* Prompt
Repeat the data as given. Images do not go in the copy.

= Beginning of Section =

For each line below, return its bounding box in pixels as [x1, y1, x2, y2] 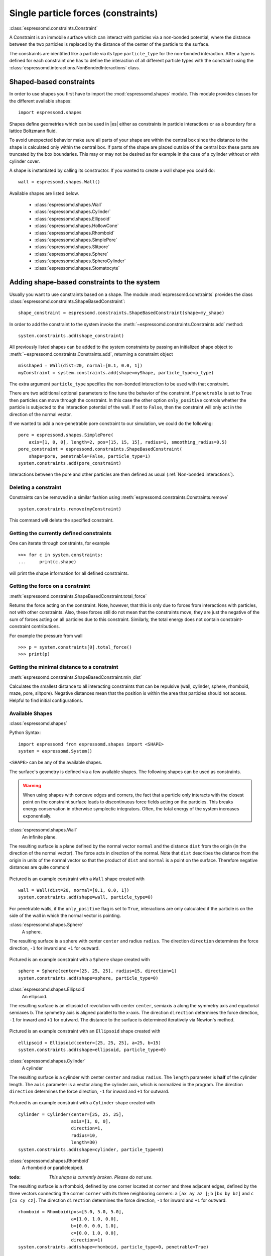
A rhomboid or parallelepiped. [22, 1165, 84, 1171]
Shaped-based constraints [9, 78, 95, 86]
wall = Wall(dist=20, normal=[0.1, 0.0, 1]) [18, 887, 130, 893]
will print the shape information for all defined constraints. [9, 570, 129, 576]
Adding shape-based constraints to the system [9, 278, 160, 286]
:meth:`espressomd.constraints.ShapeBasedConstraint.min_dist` [9, 674, 143, 680]
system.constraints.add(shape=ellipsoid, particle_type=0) [18, 1046, 167, 1053]
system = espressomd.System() [18, 749, 93, 754]
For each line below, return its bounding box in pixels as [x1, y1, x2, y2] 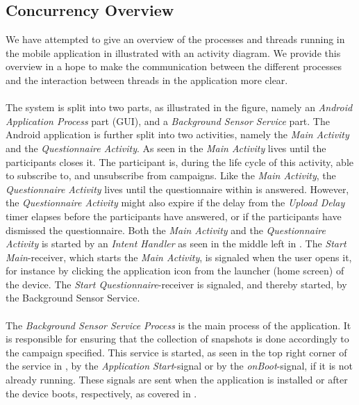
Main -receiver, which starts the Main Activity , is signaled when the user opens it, [6, 249, 352, 264]
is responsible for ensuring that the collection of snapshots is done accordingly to [6, 331, 349, 346]
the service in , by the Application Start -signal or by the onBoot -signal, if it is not [6, 358, 353, 373]
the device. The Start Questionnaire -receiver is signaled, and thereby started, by [6, 276, 347, 291]
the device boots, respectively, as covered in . [6, 386, 197, 400]
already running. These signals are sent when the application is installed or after [6, 372, 348, 387]
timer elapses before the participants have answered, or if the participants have [6, 208, 342, 223]
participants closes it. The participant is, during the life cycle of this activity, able [6, 154, 354, 169]
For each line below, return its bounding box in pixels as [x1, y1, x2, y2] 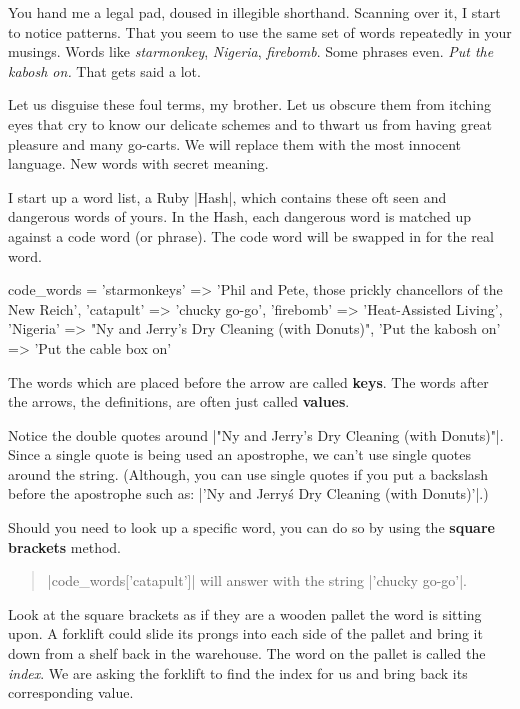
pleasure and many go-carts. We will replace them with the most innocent [8, 133, 461, 154]
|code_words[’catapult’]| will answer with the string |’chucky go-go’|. [47, 570, 467, 591]
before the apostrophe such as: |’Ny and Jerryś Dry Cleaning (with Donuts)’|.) [8, 483, 489, 504]
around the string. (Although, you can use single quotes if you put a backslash [8, 463, 489, 484]
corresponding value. [8, 682, 134, 703]
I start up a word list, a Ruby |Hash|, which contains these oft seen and [8, 186, 447, 207]
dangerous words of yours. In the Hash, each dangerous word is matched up [8, 206, 472, 227]
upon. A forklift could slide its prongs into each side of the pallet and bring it [8, 623, 483, 644]
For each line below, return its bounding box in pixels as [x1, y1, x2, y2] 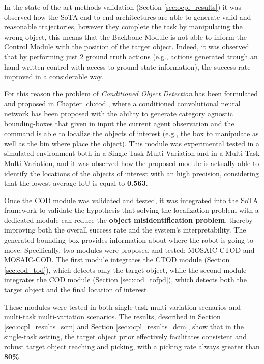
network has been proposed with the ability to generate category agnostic [4, 108, 233, 118]
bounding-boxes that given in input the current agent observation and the [4, 118, 234, 128]
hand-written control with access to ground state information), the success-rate [4, 61, 251, 72]
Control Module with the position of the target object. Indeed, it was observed [4, 41, 249, 52]
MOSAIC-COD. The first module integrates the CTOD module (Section [4, 254, 230, 265]
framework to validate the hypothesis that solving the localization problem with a [4, 205, 259, 215]
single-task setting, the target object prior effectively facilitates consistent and [4, 331, 247, 342]
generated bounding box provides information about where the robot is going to [4, 235, 254, 245]
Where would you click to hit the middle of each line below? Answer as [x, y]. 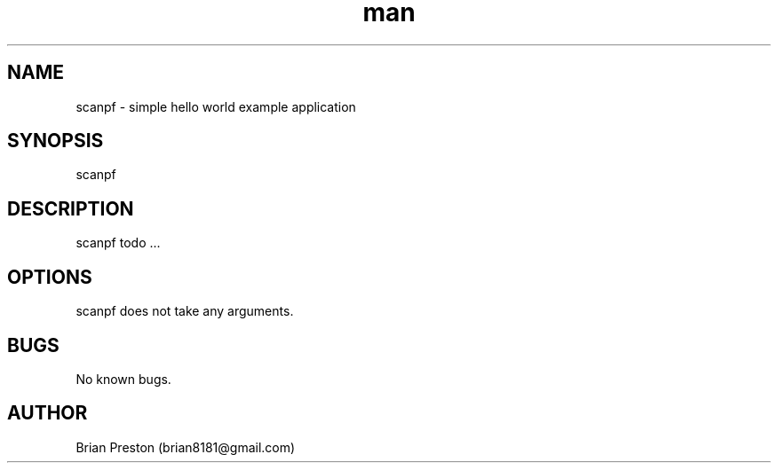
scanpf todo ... [118, 243]
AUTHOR [48, 413]
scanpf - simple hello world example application [216, 106]
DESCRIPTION [71, 208]
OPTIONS [50, 277]
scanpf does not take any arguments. [185, 311]
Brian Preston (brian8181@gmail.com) [186, 447]
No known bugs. [123, 379]
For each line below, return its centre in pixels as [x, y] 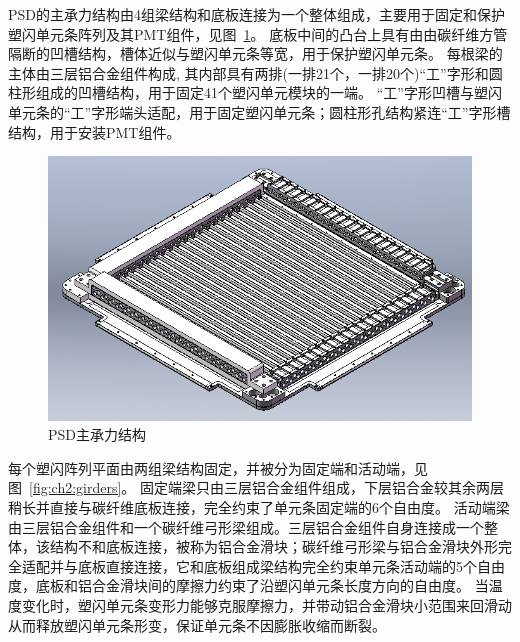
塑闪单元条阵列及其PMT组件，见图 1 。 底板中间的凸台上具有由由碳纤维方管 [258, 33]
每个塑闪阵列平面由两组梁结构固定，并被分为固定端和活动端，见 [218, 467]
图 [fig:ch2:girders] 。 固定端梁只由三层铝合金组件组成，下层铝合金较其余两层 [256, 487]
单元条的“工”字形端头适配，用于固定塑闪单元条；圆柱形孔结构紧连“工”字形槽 [259, 111]
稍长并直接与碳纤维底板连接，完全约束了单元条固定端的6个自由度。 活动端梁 [259, 507]
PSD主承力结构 [97, 434]
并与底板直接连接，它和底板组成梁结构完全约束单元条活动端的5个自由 [277, 565]
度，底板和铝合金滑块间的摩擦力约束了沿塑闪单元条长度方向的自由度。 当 [248, 585]

= End of Section =

* Solution for this task
For each line below, return its bounding box in pixels as [x1, y1, x2, y2] 
A rhomboid or parallelepiped. [22, 1165, 84, 1171]
Shaped-based constraints [9, 78, 95, 86]
wall = Wall(dist=20, normal=[0.1, 0.0, 1]) [18, 887, 130, 893]
will print the shape information for all defined constraints. [9, 570, 129, 576]
Adding shape-based constraints to the system [9, 278, 160, 286]
:meth:`espressomd.constraints.ShapeBasedConstraint.min_dist` [9, 674, 143, 680]
system.constraints.add(shape=ellipsoid, particle_type=0) [18, 1046, 167, 1053]
system = espressomd.System() [18, 749, 93, 754]
For each line below, return its bounding box in pixels as [x1, y1, x2, y2] 
Main -receiver, which starts the Main Activity , is signaled when the user opens it, [6, 249, 352, 264]
is responsible for ensuring that the collection of snapshots is done accordingly to [6, 331, 349, 346]
the service in , by the Application Start -signal or by the onBoot -signal, if it is not [6, 358, 353, 373]
the device. The Start Questionnaire -receiver is signaled, and thereby started, by [6, 276, 347, 291]
the device boots, respectively, as covered in . [6, 386, 197, 400]
already running. These signals are sent when the application is installed or after [6, 372, 348, 387]
timer elapses before the participants have answered, or if the participants have [6, 208, 342, 223]
participants closes it. The participant is, during the life cycle of this activity, able [6, 154, 354, 169]
For each line below, return its bounding box in pixels as [x1, y1, x2, y2] 
pleasure and many go-carts. We will replace them with the most innocent [8, 133, 461, 154]
|code_words[’catapult’]| will answer with the string |’chucky go-go’|. [47, 570, 467, 591]
before the apostrophe such as: |’Ny and Jerryś Dry Cleaning (with Donuts)’|.) [8, 483, 489, 504]
around the string. (Although, you can use single quotes if you put a backslash [8, 463, 489, 484]
corresponding value. [8, 682, 134, 703]
I start up a word list, a Ruby |Hash|, which contains these oft seen and [8, 186, 447, 207]
dangerous words of yours. In the Hash, each dangerous word is matched up [8, 206, 472, 227]
upon. A forklift could slide its prongs into each side of the pallet and bring it [8, 623, 483, 644]
For each line below, return its bounding box in pixels as [x1, y1, x2, y2] 
network has been proposed with the ability to generate category agnostic [4, 108, 233, 118]
bounding-boxes that given in input the current agent observation and the [4, 118, 234, 128]
hand-written control with access to ground state information), the success-rate [4, 61, 251, 72]
Control Module with the position of the target object. Indeed, it was observed [4, 41, 249, 52]
MOSAIC-COD. The first module integrates the CTOD module (Section [4, 254, 230, 265]
framework to validate the hypothesis that solving the localization problem with a [4, 205, 259, 215]
single-task setting, the target object prior effectively facilitates consistent and [4, 331, 247, 342]
generated bounding box provides information about where the robot is going to [4, 235, 254, 245]
Where would you click to hit the middle of each line below? Answer as [x, y]. 
scanpf todo ... [118, 243]
AUTHOR [48, 413]
scanpf - simple hello world example application [216, 106]
DESCRIPTION [71, 208]
OPTIONS [50, 277]
scanpf does not take any arguments. [185, 311]
Brian Preston (brian8181@gmail.com) [186, 447]
No known bugs. [123, 379]
For each line below, return its centre in pixels as [x, y] 
塑闪单元条阵列及其PMT组件，见图 1 。 底板中间的凸台上具有由由碳纤维方管 [258, 33]
每个塑闪阵列平面由两组梁结构固定，并被分为固定端和活动端，见 [218, 467]
图 [fig:ch2:girders] 。 固定端梁只由三层铝合金组件组成，下层铝合金较其余两层 [256, 487]
单元条的“工”字形端头适配，用于固定塑闪单元条；圆柱形孔结构紧连“工”字形槽 [259, 111]
稍长并直接与碳纤维底板连接，完全约束了单元条固定端的6个自由度。 活动端梁 [259, 507]
PSD主承力结构 [97, 434]
并与底板直接连接，它和底板组成梁结构完全约束单元条活动端的5个自由 [277, 565]
度，底板和铝合金滑块间的摩擦力约束了沿塑闪单元条长度方向的自由度。 当 [248, 585]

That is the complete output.